CFRC Daily News Briefs
CFRC Daily News Briefs

It’s Wednesday October 19th. Good Morning I’m Karim Mosna with your daily news brief. In the news…

Half of the city’s sitting councillors have decided not to run in this month’s municipal election. Many of those choosing not to run pointed to similar difficulties leading to them stepping away from their role, namely the overall time commitment and frustration caused by other levels of government. 

Mary Rita Holland of Kingscourt-Rideau who recently ran in the provincial election as the MPP candidate for the NDP says, “Being a municipal representative, it’s very rewarding but some of the structural challenges that I have been dedicated to for the last while in trying to help people who are vulnerable and marginalized… it’s challenging in the role as a municipal councillor when you don’t have some of the levers at your disposal that would make those changes.”

Simon Chapelle of Loyalist-Cataraqui and Chair of the Ontario Parole Board, said the time commitment of a city council position is just too much to be balanced with another full time job, and he felt somewhere the quality of work in one area could suffer if he stretched himself too thin. Bridget Doherty of Portsmouth cited health concerns within her family have become her priority for the time being.

This story courtesy of Owen Fullerton, Local Journalism Initiative Reporter with YGK News.


Queens University is offering a new program designed to address knowledge gaps in the neurotech sector. The NeuroTech Micro-Credential program is the first of it;s kind in Canada to offer those working in or starting a career in neurotech the opportunity to upscale their skills and improve their understanding of neuroscience and ethics.

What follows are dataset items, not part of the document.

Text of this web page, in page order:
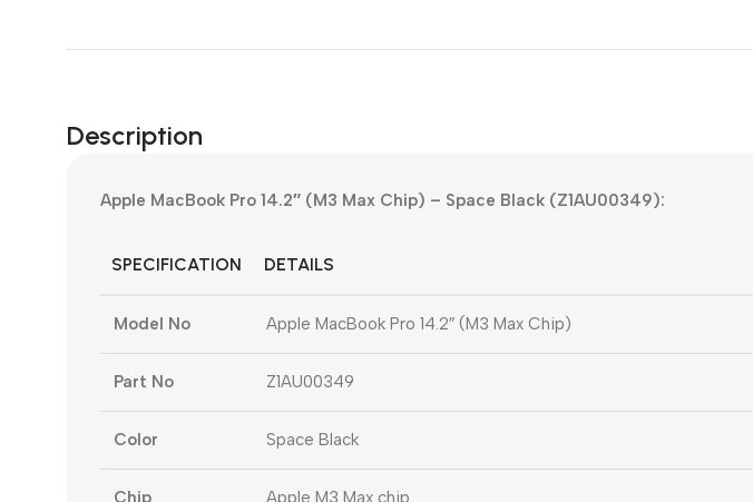
Description
Apple MacBook Pro 14.2″ (M3 Max Chip) – Space Black (Z1AU00349):
SPECIFICATION DETAILS
Model No Apple MacBook Pro 14.2″ (M3 Max Chip)
Part No Z1AU00349
Color Space Black
Chip Apple M3 Max chip
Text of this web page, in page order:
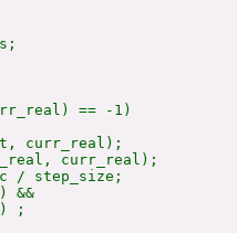
== -1)
curr_real);
curr_real);
/ step_size;
&&
;
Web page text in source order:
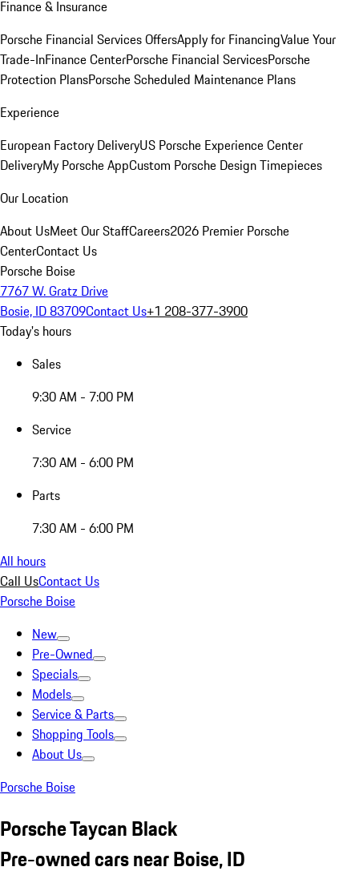
Finance & Insurance
Porsche Financial Services OffersApply for FinancingValue Your
Trade-InFinance CenterPorsche Financial ServicesPorsche
Protection PlansPorsche Scheduled Maintenance Plans
Experience
European Factory DeliveryUS Porsche Experience Center
DeliveryMy Porsche AppCustom Porsche Design Timepieces
Our Location
About UsMeet Our StaffCareers2026 Premier Porsche
CenterContact Us
Porsche Boise
7767 W. Gratz Drive
Bosie, ID 83709Contact Us+1 208-377-3900
Today's hours
Sales
9:30 AM - 7:00 PM
Service
7:30 AM - 6:00 PM
Parts
7:30 AM - 6:00 PM
All hours
Call UsContact Us
Porsche Boise
New
Pre-Owned
Specials
Models
Service & Parts
Shopping Tools
About Us
Porsche Boise
Porsche Taycan Black
Pre-owned cars near Boise, ID
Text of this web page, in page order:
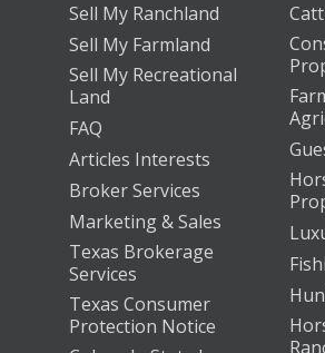
Sell My Ranchland
Sell My Farmland
Sell My Recreational
Land
FAQ
Articles Interests
Broker Services
Marketing & Sales
Texas Brokerage
Services
Texas Consumer
Protection Notice
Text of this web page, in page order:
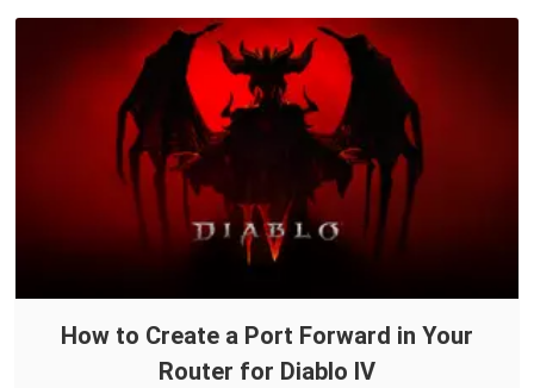
How to Create a Port Forward in Your
Router for Diablo IV
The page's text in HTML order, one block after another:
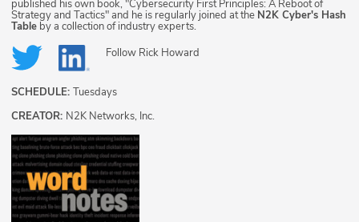
published his own book, "Cybersecurity First Principles: A Reboot of
Strategy and Tactics" and he is regularly joined at the N2K Cyber's Hash
Table by a collection of industry experts.
Follow Rick Howard
SCHEDULE: Tuesdays
CREATOR: N2K Networks, Inc.
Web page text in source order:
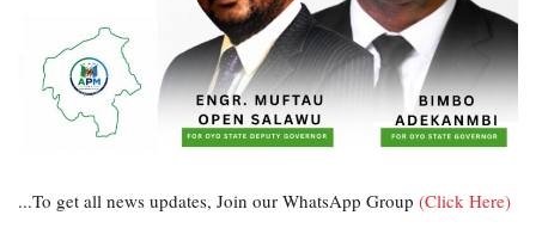
...To get all news updates, Join our WhatsApp Group (Click Here)
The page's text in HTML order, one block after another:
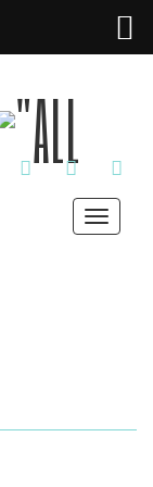
TWITTERINSTAGRAM
Toggle

Queen’s will partner with Western University through its Western Institute for Neuroscience, York, and Nipissing Universities to deliver an in-person capstone project course designed to foster hands-on skills using a variety of neurotechnologies.

Director of the NeuroTech Micro-Credential Program and Assistant Professor in the Centre for Neuroscience Studies at Queen’s University Susan Boehnke says,  “Learners will graduate from our program with a better understanding of the neuroscientific bases of these technologies and their impact on society.”

According to a release from Queen’s, “The neurotech industry requires an interdisciplinary mix of specialised skill sets, such as hardware and software development for sensing and modulating brain signals. Potential beneficial applications include therapies for Parkinson’s, Alzheimer’s, and major depression, as well as optimization of advertising known as neuromarketing.The technology is enabling breakthroughs in fundamental neuroscience such as how information is processed in the brain.”

Applications are now open, online courses start in January, 2023.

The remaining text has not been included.